Although the present invention has been described above based on the preferred embodiments, these examples are intended to illustrate rather than limit the invention. It will be apparent to those skilled in the art that various changes, modifications, or adjustments to the above embodiments can be made without departing from the spirit of the invention. Therefore, the protection scope of the present invention will be limited only by the appended claims, and should be construed as including all such changes, modifications or adjustments.

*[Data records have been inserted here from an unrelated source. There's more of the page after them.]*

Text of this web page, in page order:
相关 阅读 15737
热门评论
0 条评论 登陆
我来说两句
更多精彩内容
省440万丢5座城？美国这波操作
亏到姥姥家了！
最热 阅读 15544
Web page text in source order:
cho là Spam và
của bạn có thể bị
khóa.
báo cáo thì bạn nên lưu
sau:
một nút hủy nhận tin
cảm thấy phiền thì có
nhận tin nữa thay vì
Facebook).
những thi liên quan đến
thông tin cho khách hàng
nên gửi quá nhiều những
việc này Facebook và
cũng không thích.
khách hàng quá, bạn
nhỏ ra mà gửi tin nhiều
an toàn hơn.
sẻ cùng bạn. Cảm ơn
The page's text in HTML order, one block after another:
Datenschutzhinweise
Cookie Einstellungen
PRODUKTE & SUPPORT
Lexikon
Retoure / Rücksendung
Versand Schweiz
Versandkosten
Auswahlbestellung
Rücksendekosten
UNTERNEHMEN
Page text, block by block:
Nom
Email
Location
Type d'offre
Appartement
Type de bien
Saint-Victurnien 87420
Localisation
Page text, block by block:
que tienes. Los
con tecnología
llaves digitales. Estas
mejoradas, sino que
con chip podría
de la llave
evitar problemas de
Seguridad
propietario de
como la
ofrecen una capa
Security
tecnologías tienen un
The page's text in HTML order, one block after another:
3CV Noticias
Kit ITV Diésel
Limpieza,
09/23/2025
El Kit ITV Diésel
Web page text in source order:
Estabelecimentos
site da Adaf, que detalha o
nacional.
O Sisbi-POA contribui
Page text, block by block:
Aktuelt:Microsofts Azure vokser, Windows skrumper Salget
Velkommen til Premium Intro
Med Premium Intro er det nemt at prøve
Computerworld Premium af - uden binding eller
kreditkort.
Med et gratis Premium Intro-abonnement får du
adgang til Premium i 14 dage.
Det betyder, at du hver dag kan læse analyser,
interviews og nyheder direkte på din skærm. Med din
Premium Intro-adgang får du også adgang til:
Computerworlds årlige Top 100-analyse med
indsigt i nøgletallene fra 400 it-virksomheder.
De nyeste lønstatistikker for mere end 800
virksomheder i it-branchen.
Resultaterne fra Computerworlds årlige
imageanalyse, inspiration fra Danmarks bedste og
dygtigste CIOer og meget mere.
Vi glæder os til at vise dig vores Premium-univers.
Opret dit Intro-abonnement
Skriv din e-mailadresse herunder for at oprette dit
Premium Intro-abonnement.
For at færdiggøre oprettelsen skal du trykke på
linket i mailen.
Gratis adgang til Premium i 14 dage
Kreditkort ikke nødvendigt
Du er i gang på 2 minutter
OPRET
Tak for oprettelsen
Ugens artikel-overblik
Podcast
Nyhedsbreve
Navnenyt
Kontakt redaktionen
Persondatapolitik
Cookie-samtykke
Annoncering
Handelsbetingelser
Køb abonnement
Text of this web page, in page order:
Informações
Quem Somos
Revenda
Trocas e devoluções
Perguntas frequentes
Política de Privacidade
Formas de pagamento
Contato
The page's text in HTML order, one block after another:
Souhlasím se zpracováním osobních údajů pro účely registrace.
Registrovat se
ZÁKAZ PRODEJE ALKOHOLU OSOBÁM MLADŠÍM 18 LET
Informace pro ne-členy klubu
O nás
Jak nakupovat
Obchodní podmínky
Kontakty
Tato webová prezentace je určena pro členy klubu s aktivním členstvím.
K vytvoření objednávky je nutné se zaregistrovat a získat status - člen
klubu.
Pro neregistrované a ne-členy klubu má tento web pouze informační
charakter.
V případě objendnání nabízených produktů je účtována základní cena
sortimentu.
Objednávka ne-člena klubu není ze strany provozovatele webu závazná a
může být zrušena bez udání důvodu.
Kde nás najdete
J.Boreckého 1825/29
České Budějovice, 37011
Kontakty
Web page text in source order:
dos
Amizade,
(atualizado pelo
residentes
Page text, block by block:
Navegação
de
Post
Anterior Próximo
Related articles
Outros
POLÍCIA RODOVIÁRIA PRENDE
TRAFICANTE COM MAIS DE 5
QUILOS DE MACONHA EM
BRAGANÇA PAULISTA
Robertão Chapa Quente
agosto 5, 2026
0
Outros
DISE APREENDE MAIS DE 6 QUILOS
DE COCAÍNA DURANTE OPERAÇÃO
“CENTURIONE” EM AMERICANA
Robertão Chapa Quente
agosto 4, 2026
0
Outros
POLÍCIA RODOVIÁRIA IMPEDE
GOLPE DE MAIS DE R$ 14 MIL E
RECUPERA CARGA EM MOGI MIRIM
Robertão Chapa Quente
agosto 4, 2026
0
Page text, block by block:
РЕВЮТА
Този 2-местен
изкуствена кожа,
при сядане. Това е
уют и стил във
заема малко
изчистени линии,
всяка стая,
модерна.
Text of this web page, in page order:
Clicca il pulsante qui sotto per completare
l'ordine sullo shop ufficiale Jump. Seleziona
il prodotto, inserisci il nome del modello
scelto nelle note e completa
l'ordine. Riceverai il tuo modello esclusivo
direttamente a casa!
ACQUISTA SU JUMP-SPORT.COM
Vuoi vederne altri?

In the present invention, by varying the thickness of the upper and lower parts of the mold and the thickness of the middle, it is easy to secure a sufficient amount of molten steel, the thickness of the middle portion is thinner than the upper and lower parts, so that the middle is first dissolved, the middle thickness By all the different by securing the difference of the melting time to ensure a constant inflow direction of the molten steel does not cause any problems due to the lack of initial molten steel and lowering the torque.

Claims (2)

In a continuous casting machine including a ladle and a tundish and molten steel transmission and adjustment device, a mold provided in the tundish corresponding to the exit position of the ladle, The mold, A rectangular tube shape of which the slope is blocked and the upper and lower sides are opened, and a certain portion of the lower part and the upper part of the rectangular tube is made of a steel shell of a suitable thickness so that the overall strength and the required molten steel height can be secured, and the middle portion of the rectangular tube is Consists of a thinner than the lower and upper thicknesses, The thickness of the steel bar is differently formed according to the rotational direction of the middle part, so that the thinner bar of the thinnest part of the middle part melts, so that molten steel flows in the direction, and the steel bar of two neighboring sides of the middle part has a time difference. A mold installed in the tundish of the continuous casting machine, characterized in that the molten steel is introduced into the molten steel in a predetermined direction in order to generate a flow of rotation. The method of claim 1, When the molten steel flows into the center of the tundish flow in the direction of the upper nozzle of the vortex rotation flow method, to prevent the square tube is pushed out by specific gravity, further comprising a rib provided inside the square tube Mold installed inside tundish of continuous casting machine.